Books of interest...Without Roots, by Joseph Ratzinger and Marcello Pera

Europe faces the crisis of its life: birth rates are declining, immigrant Muslim populations are exploding, and the cradle of Christianity seems to have lost the will to live. In Without Roots: The West, Relativism, Christianity, Islam Joseph Ratzinger (Pope Benedict XVI) and Marcello Pera detail just how bad things have become. Europe, they say, has become hollowed out from within, paralyzed in its culture and its public life, unable to face the life-and-death challenges that now confront it. These considerations, obviously, have implications much larger than Europe - many of the same challenges are being played out by aggressive proponents of secularism and relativism in our own culture wars.

Pope Benedict notes that plummeting birth rates show that "Europe is infected by a strange lack of desire for the future. Children, our future, are perceived as a threat to the present." Generation after generation of below-replacement-level birthrates have created a demographic vacuum which is now being filled by transplanted populations whose presence in Europe is a challenge to Europe's identity, and could become a threat to European democracy. Yet in the face of the growing challenge of Islam, Europe's adamant secularism and rejection of its own Christian heritage have left it helpless: unable to formulate any reasons for saying that Christianity is better than Islam or for resisting Islam at all. The West's boredom with its own principles and values couldn't come at a worse time: at the very moment in which it has been targeted by a deadly war declared and conducted by Islam.

Pope Benedict and Professor Pera argue that Europe is much more than just a great technological, economic, and political power. What gives a civilization its real identity and vitality, they argue, is its sense of the sacred. They explain that what men and women honor, cherish, and worship is the most dynamic element in human affairs, at least over the long haul, and that Europe can only survive by recovering the preciousness of its Christian heritage.
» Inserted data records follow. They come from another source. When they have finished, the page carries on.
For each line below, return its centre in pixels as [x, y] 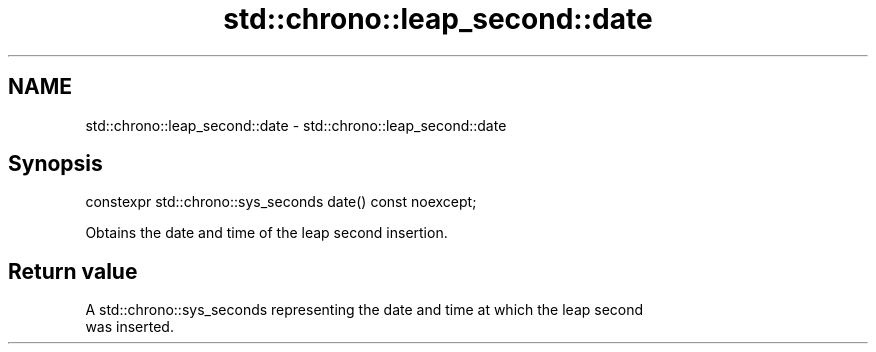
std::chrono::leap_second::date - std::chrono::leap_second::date [296, 125]
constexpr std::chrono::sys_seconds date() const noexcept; [281, 202]
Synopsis [55, 164]
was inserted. [129, 327]
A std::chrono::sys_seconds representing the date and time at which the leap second [364, 310]
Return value [73, 271]
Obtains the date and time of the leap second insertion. [266, 233]
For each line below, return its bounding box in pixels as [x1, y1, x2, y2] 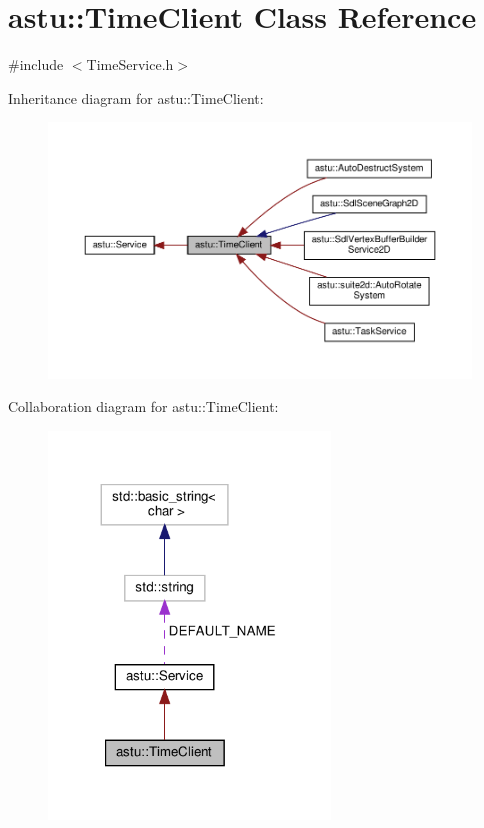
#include [8, 54, 64, 75]
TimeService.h [86, 54, 174, 75]
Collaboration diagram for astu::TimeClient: [8, 396, 279, 417]
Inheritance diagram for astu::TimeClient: [8, 87, 264, 108]
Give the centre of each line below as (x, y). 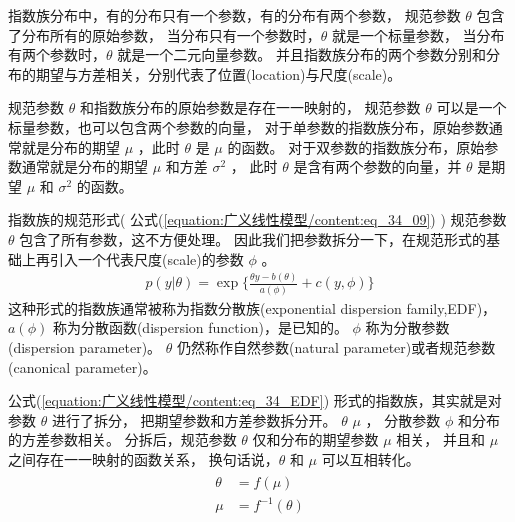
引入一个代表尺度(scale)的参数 (146, 258)
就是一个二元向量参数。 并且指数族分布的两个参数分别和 (301, 54)
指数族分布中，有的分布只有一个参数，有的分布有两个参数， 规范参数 (234, 15)
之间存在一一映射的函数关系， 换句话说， (143, 458)
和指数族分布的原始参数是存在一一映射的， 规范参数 (250, 107)
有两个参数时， (57, 54)
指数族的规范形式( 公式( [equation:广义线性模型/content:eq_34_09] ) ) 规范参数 (257, 219)
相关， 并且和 (441, 439)
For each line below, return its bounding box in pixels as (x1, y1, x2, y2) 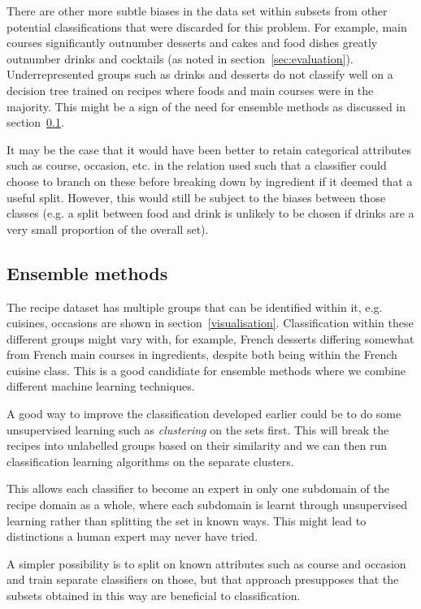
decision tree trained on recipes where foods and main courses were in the (7, 81, 374, 98)
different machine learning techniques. (7, 378, 195, 395)
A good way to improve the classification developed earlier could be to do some (7, 405, 401, 422)
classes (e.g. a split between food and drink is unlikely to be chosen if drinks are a (7, 205, 414, 222)
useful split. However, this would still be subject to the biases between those (7, 188, 386, 205)
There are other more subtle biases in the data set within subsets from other (7, 2, 388, 19)
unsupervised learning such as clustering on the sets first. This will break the (7, 421, 389, 438)
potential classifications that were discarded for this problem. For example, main (7, 18, 407, 35)
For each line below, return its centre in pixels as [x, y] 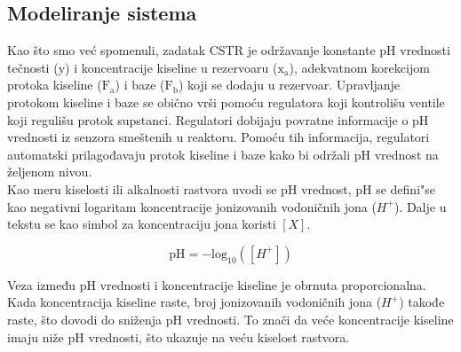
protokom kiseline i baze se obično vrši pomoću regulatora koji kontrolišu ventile [226, 102]
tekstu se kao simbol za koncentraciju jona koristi [142, 224]
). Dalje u [420, 206]
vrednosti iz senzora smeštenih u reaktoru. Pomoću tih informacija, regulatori [219, 137]
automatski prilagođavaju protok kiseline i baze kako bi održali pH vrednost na [223, 154]
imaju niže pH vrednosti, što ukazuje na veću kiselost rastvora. [179, 336]
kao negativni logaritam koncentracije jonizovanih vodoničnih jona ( [192, 206]
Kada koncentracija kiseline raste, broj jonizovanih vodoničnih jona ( [195, 302]
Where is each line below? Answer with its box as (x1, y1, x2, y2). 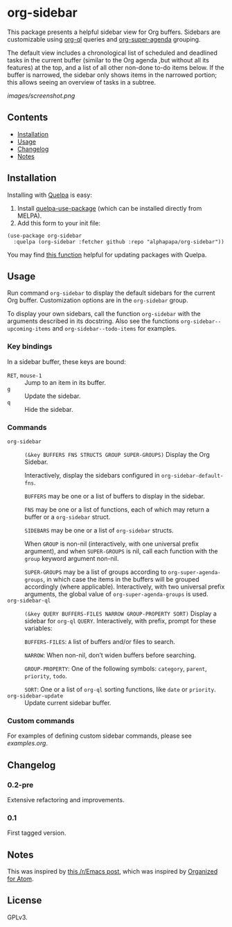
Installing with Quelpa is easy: (7, 191, 92, 199)
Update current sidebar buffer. (24, 698, 111, 707)
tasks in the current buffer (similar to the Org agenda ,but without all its (7, 55, 210, 64)
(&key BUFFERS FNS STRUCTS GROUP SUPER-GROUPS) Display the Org (24, 450, 210, 458)
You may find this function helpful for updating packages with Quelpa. (7, 250, 207, 259)
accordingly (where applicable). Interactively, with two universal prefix (24, 582, 225, 591)
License (7, 894, 42, 906)
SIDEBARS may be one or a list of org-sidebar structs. (24, 526, 175, 535)

It is time, they maintain, for Christian believers to help Europe reclaim what is best in that heritage and thereby place itself at the service of all mankind.

Among the insights of Pope Benedict XVI and Marcello Pera:

  • Why Europe is much more than merely a geographical entity

  • The false premises of relativism that led it to the erroneous and disastrous consequences we are seeing in the world today

  • How Europe's Christian identity emerged -- and why it unraveled in such a relatively brief span of time

  • Why neither "European civilization" nor any other civilization can be understood simply by looking at its technological and aesthetic achievements

  • Why Europe is in such deep crisis despite being healthier, wealthier, and more secure than ever before

  • What Europe's declining birthrates and disinclination to create the future have to do with its rejection of its past -- of the spiritual roots of European civilization

  • How Europe's relativism and rejection of Christianity threaten its commitment to human rights and equality before the law, and even to tolerance and civility among peoples of diverse convictions

  • How Europe's loss of values and of its sense of self even explains why so many Europeans opposed the second Iraq war and George W. Bush's Middle East democracy initiative

  • Why Europe commits such a grave error in believing that its institutions and values have no right or basis to be proclaimed as universal

  • How to oppose cultural relativism and relativism in terms of civilizations effectively

  • How relativism has even begun to infiltrate Christian theology, challenging both its exclusiveness and its inclusiveness

  • Why Catholics must admit that the inter-religious dialogue promoted by Vatican II has borne little fruit

  • Similarities - and key differences - between President Bush's democracy project and Woodrow Wilson's utopian vision

  • Why Europe cannot speak with a single voice or affirm a single strategy even when it comes to trying to secure its own survival

  • Why America, for all the virulence of our culture wars, is not as far gone as Europe
  • (Book description from Human Events Book Service)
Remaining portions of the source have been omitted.